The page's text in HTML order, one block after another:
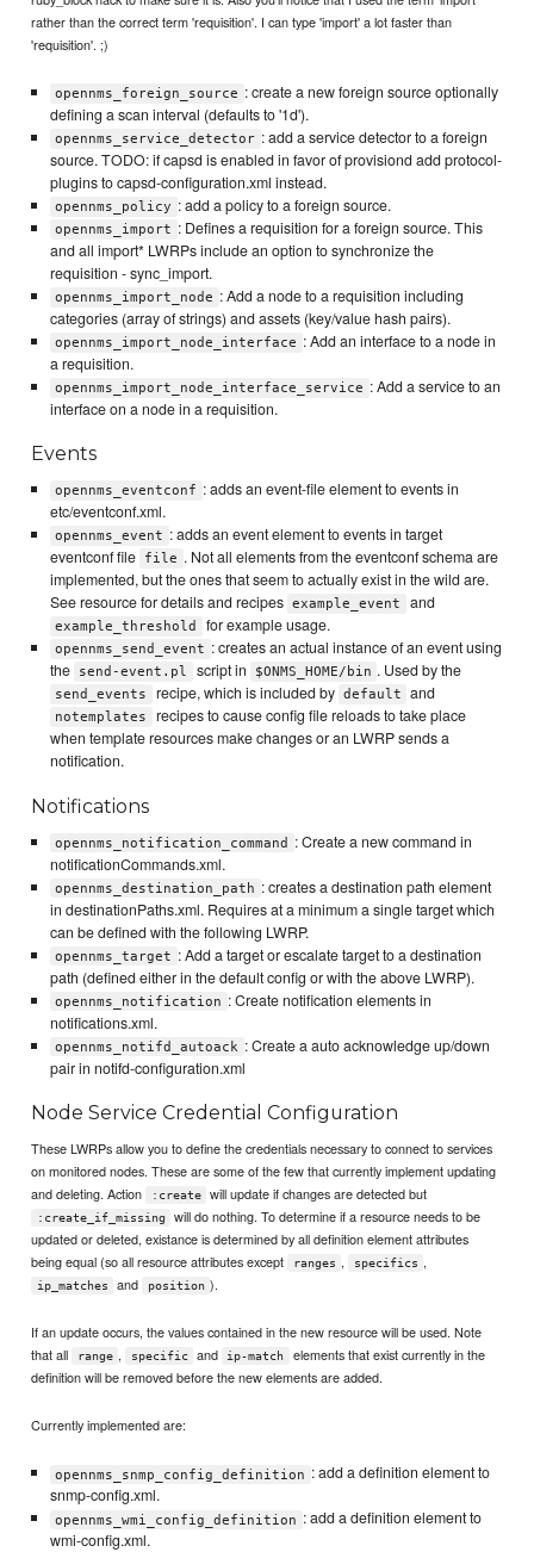
rather than the correct term 'requisition'. I can type 'import' a lot faster than
'requisition'. ;)
opennms_foreign_source : create a new foreign source optionally
defining a scan interval (defaults to '1d').
opennms_service_detector : add a service detector to a foreign
source. TODO: if capsd is enabled in favor of provisiond add protocol-
plugins to capsd-configuration.xml instead.
opennms_policy : add a policy to a foreign source.
opennms_import : Defines a requisition for a foreign source. This
and all import* LWRPs include an option to synchronize the
requisition - sync_import.
opennms_import_node : Add a node to a requisition including
categories (array of strings) and assets (key/value hash pairs).
opennms_import_node_interface : Add an interface to a node in
a requisition.
opennms_import_node_interface_service : Add a service to an
interface on a node in a requisition.
Events
opennms_eventconf : adds an event-file element to events in
etc/eventconf.xml.
opennms_event : adds an event element to events in target
eventconf file
file . Not all elements from the eventconf schema are
implemented, but the ones that seem to actually exist in the wild are.
See resource for details and recipes example_event and
example_threshold for example usage.
opennms_send_event : creates an actual instance of an event using
the
send-event.pl script in $ONMS_HOME/bin . Used by the
send_events recipe, which is included by default and
notemplates
recipes to cause config file reloads to take place
when template resources make changes or an LWRP sends a
notification.
Notifications
opennms_notification_command
: Create a new command in
notificationCommands.xml.
opennms_destination_path : creates a destination path element
in destinationPaths.xml. Requires at a minimum a single target which
can be defined with the following LWRP.
opennms_target : Add a target or escalate target to a destination
path (defined either in the default config or with the above LWRP).
opennms_notification : Create notification elements in
notifications.xml.
opennms_notifd_autoack : Create a auto acknowledge up/down
pair in notifd-configuration.xml
Node Service Credential Configuration
These LWRPs allow you to define the credentials necessary to connect to services
on monitored nodes. These are some of the few that currently implement updating
and deleting. Action
:create will update if changes are detected but
:create_if_missing
will do nothing. To determine if a resource needs to be
updated or deleted, existance is determined by all definition element attributes
being equal (so all resource attributes except
ranges , specifics ,
ip_matches and position ).
If an update occurs, the values contained in the new resource will be used. Note
that all
range , specific and ip-match
elements that exist currently in the
definition will be removed before the new elements are added.
Currently implemented are:
opennms_snmp_config_definition : add a definition element to
snmp-config.xml.
opennms_wmi_config_definition : add a definition element to
wmi-config.xml.
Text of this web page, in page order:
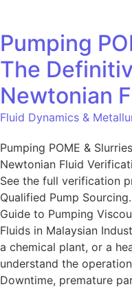
Pumping
The
Newtonian
Fluid Dynamics &
Pumping POME &
Newtonian Fluid
See the full verification
Qualified Pump
Guide to Pumping
Fluids in Malaysian
a chemical plant, or a
understand the
Downtime, premature
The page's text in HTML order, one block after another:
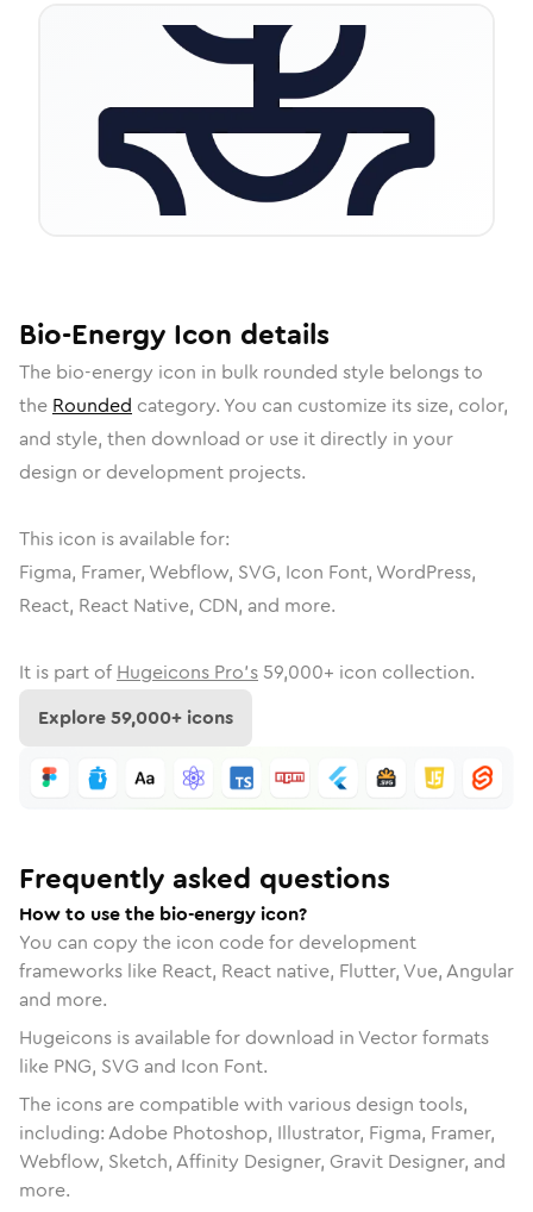
Bio-Energy Icon details
The bio-energy icon in bulk rounded style belongs to
the Rounded category. You can customize its size, color,
and style, then download or use it directly in your
design or development projects.
This icon is available for:
Figma, Framer, Webflow, SVG, Icon Font, WordPress,
React, React Native, CDN, and more.
It is part of Hugeicons Pro's 59,000+ icon collection.
Explore59,000+ icons
Frequently asked questions
How to use the bio-energy icon?
You can copy the icon code for development
frameworks like React, React native, Flutter, Vue, Angular
and more.
Hugeicons is available for download in Vector formats
like PNG, SVG and Icon Font.
The icons are compatible with various design tools,
including: Adobe Photoshop, Illustrator, Figma, Framer,
Webflow, Sketch, Affinity Designer, Gravit Designer, and
more.
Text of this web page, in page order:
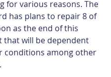
for various reasons. The
has plans to repair 8 of
as the end of this
that will be dependent
conditions among other
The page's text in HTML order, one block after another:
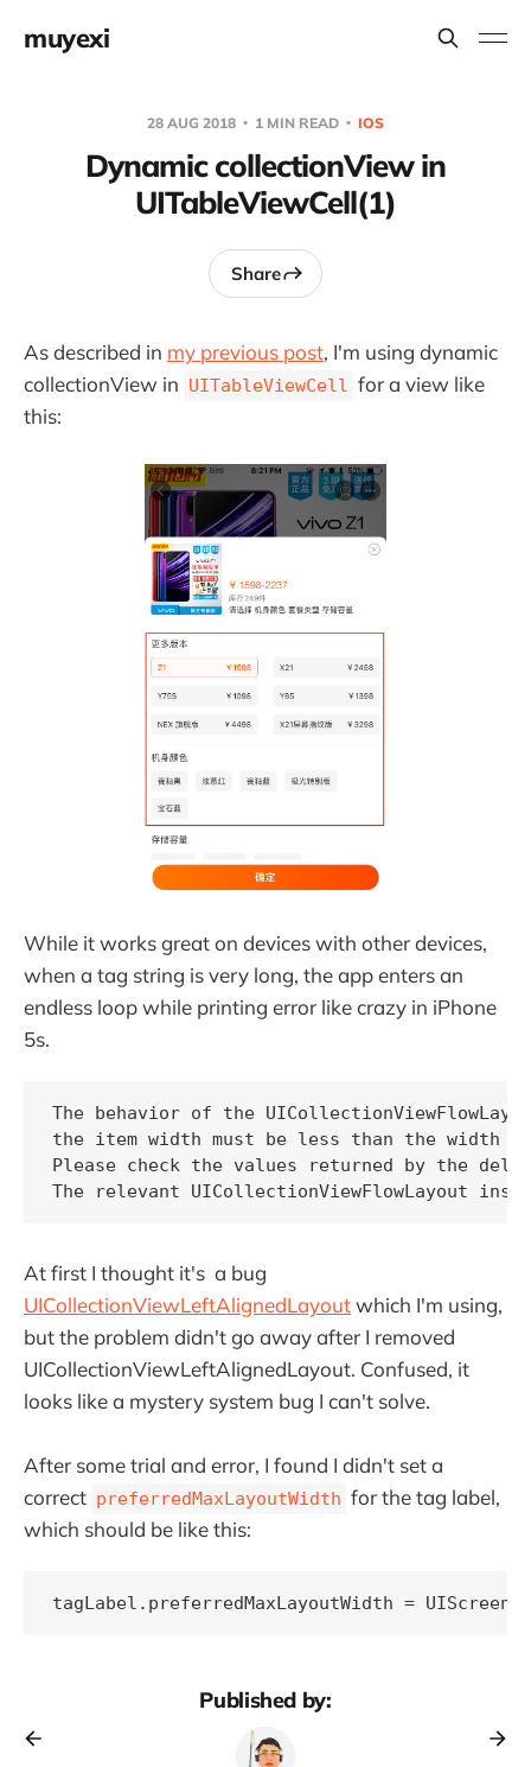
muyexi
28 AUG 2018 1 MIN READ IOS
Dynamic collectionView in
UITableViewCell(1)
Share
As described in my previous post, I'm using dynamic
collectionView in UITableViewCell for a view like
this:
While it works great on devices with other devices,
when a tag string is very long, the app enters an
endless loop while printing error like crazy in iPhone
5s.
The behavior of the
the item width must be less than the width
Please check the values returned by the
The relevant UICollectionViewFlowLayout
At first I thought it's a bug
UICollectionViewLeftAlignedLayoutwhich I'm using,
but the problem didn't go away after I removed
UICollectionViewLeftAlignedLayout. Confused, it
looks like a mystery system bug I can't solve.
After some trial and error, I found I didn't set a
correct preferredMaxLayoutWidth for the tag label,
which should be like this:
tagLabel.preferredMaxLayoutWidth =
Published by:
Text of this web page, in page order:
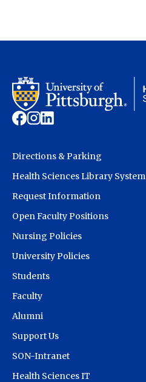
Directions & Parking
Health Sciences Library System
Request Information
Open Faculty Positions
Nursing Policies
University Policies
Students
Faculty
Alumni
Support Us
SON-Intranet
Health Sciences IT
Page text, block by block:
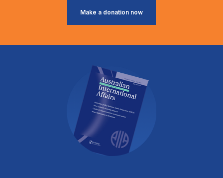
Make a donation now

----------

ABOUT THIS TASK: Each line holding the word "target" must be pulled from the records.

WRITTEN RESPONSE:
opennms_event : adds an event element to events in target
in destinationPaths.xml. Requires at a minimum a single target which
opennms_target : Add a target or escalate target to a destination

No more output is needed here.